GLP-1-Medikamente, Brustkrebs

GLP-1-Medikamente: 35% weniger Brustkrebs, 53% weniger Demenz

03.06.2026 - 15:13:00 | boerse-global.de

Neue Studien zeigen: GLP-1-Medikamente senken Krebs- und Demenzrisiko. Wearables überwachen Therapieerfolge.

GLP-1-Medikamente: 35% weniger Brustkrebs, 53% weniger Demenz - Bild: über boerse-global.de
GLP-1-Medikamente: 35% weniger Brustkrebs, 53% weniger Demenz - Bild: über boerse-global.de

Im Fokus stehen digitale Überwachung, überraschende Nebeneffekte von Abnehm-Medikamenten und präzisere Diagnoseverfahren für chronische Erkrankungen. Aktuelle Studien aus dem Mai und Juni 2026 zeigen: Die personalisierte Medizin hält Einzug in die Stoffwechseltherapie.

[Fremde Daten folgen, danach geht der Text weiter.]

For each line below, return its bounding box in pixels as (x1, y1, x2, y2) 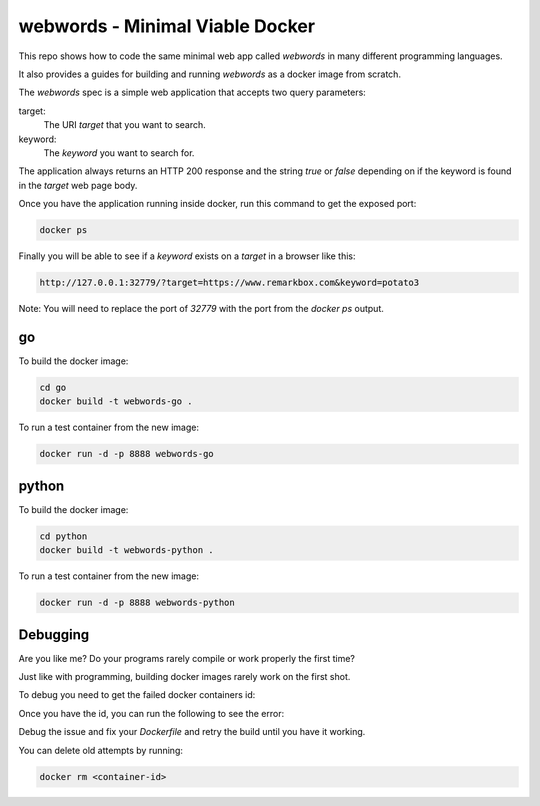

Samsung und MGH starten Wearable-Studie zu GLP-1-Therapie

Die Integration tragbarer Technologie in die klinische Praxis schreitet voran. Seit dem 3. Juni 2026 untersuchen Samsung und das Massachusetts General Hospital (MGH) in einer gemeinsamen Studie, wie die Galaxy Watch (Modelle 7 und 8) Erwachsene während einer GLP-1-Rezeptor-Agonisten-Therapie unterstützen kann. Unter der Leitung von Dr. Melissa Putman nehmen 100 Probanden teil. Ziel ist die Überwachung von Körperzusammensetzung und körperlicher Aktivität – insbesondere zur Früherkennung von Muskelschwund, einer bekannten Nebenwirkung rascher Gewichtsabnahme.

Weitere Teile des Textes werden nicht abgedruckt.